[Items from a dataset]

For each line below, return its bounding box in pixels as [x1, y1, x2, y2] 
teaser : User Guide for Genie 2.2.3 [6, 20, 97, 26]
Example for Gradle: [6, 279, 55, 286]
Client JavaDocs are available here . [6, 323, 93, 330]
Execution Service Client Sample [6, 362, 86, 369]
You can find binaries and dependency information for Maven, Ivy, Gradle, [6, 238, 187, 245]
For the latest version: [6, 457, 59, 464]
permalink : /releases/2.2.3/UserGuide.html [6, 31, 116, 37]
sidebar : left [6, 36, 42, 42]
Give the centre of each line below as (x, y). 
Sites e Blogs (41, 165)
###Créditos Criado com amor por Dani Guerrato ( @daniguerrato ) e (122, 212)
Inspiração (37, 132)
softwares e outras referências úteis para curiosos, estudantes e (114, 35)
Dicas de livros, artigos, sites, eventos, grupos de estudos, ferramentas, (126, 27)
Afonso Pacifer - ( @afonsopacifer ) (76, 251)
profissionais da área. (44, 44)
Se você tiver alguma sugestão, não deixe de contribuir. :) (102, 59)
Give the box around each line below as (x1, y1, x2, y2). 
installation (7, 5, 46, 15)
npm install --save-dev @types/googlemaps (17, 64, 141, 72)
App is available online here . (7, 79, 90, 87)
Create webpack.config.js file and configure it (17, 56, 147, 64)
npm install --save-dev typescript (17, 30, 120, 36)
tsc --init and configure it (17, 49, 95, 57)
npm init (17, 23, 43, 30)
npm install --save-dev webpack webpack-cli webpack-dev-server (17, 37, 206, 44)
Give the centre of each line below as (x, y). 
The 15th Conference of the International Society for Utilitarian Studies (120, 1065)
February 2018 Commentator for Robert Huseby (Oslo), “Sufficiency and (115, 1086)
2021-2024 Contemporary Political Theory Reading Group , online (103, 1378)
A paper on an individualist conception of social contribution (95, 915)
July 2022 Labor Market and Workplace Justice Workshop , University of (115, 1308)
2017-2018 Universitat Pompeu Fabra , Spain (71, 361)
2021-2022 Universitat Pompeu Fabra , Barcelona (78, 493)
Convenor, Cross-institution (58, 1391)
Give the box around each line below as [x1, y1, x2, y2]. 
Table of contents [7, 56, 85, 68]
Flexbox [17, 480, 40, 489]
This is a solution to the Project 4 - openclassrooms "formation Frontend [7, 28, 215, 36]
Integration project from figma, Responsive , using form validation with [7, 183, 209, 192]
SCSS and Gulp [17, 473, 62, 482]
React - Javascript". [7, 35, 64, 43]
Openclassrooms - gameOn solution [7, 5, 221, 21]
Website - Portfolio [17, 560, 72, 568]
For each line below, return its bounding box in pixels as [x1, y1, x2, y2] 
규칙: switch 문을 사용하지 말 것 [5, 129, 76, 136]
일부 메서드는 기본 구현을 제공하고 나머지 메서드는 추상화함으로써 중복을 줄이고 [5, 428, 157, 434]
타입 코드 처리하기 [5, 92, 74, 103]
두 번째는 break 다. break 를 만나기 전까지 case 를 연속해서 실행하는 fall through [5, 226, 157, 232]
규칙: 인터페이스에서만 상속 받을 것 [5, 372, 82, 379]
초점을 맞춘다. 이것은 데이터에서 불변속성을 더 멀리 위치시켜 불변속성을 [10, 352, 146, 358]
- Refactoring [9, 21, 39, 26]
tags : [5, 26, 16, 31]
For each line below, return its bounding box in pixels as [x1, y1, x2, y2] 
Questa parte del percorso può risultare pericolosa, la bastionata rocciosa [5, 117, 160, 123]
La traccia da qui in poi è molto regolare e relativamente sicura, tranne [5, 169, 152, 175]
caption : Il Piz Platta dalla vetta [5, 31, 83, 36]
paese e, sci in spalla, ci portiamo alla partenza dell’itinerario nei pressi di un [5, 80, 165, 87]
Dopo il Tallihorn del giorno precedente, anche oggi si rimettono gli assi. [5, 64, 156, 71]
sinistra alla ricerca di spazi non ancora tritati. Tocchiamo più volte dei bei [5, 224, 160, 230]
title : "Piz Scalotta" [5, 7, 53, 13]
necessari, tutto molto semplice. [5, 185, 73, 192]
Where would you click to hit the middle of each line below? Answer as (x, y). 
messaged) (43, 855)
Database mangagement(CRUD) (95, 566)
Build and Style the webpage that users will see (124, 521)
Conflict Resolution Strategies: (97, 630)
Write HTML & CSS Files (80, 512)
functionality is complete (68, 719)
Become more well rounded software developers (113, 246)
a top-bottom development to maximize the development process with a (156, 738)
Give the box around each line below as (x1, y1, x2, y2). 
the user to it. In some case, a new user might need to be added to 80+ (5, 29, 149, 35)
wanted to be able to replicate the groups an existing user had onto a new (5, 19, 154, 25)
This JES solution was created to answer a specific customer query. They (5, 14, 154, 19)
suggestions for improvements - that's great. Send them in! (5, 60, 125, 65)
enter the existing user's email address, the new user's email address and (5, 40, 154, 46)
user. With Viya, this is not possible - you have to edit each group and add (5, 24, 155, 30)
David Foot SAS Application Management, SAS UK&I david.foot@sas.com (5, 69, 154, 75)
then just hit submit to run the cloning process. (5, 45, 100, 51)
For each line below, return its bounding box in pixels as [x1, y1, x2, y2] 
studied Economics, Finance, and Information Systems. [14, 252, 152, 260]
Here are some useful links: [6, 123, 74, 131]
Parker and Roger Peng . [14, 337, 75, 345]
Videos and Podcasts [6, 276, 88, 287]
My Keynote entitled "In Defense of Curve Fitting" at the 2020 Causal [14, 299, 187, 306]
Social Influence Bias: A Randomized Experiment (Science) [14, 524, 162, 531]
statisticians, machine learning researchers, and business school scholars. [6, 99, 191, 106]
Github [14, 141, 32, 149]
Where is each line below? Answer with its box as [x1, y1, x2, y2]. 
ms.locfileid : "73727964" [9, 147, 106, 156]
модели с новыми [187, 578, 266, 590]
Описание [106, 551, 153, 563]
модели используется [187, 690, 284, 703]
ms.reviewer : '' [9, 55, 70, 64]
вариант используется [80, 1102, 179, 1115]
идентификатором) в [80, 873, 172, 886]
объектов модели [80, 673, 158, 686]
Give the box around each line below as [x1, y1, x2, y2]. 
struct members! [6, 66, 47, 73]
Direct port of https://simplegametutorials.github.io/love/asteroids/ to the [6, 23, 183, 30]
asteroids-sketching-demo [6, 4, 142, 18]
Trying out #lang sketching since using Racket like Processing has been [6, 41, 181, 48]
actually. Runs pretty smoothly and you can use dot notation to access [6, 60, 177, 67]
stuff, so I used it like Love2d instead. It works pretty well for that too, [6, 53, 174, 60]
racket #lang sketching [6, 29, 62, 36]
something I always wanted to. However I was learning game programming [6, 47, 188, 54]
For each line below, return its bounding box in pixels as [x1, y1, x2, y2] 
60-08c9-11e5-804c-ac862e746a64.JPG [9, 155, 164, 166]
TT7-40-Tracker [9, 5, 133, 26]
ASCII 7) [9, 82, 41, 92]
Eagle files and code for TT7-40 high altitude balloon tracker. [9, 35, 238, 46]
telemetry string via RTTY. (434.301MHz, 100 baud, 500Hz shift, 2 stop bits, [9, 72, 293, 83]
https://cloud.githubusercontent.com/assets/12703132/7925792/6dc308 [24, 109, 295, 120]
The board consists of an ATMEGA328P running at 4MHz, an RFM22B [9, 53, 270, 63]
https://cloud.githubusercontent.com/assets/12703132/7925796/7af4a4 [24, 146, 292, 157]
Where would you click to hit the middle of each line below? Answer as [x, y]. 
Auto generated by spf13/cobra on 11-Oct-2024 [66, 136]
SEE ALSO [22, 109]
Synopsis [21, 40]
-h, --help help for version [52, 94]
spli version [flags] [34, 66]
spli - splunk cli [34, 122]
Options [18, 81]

■ **WORK ORDER**: The line containing "tsc --init and configure it (17, 49, 95, 57)" marks the end. Please print exactly every line from the top of the data to it, both included, and nothing more.

■ **ANSWER SPACE**:
For each line below, return its bounding box in pixels as [x1, y1, x2, y2] 
teaser : User Guide for Genie 2.2.3 [6, 20, 97, 26]
Example for Gradle: [6, 279, 55, 286]
Client JavaDocs are available here . [6, 323, 93, 330]
Execution Service Client Sample [6, 362, 86, 369]
You can find binaries and dependency information for Maven, Ivy, Gradle, [6, 238, 187, 245]
For the latest version: [6, 457, 59, 464]
permalink : /releases/2.2.3/UserGuide.html [6, 31, 116, 37]
sidebar : left [6, 36, 42, 42]
Give the centre of each line below as (x, y). 
Sites e Blogs (41, 165)
###Créditos Criado com amor por Dani Guerrato ( @daniguerrato ) e (122, 212)
Inspiração (37, 132)
softwares e outras referências úteis para curiosos, estudantes e (114, 35)
Dicas de livros, artigos, sites, eventos, grupos de estudos, ferramentas, (126, 27)
Afonso Pacifer - ( @afonsopacifer ) (76, 251)
profissionais da área. (44, 44)
Se você tiver alguma sugestão, não deixe de contribuir. :) (102, 59)
Give the box around each line below as (x1, y1, x2, y2). 
installation (7, 5, 46, 15)
npm install --save-dev @types/googlemaps (17, 64, 141, 72)
App is available online here . (7, 79, 90, 87)
Create webpack.config.js file and configure it (17, 56, 147, 64)
npm install --save-dev typescript (17, 30, 120, 36)
tsc --init and configure it (17, 49, 95, 57)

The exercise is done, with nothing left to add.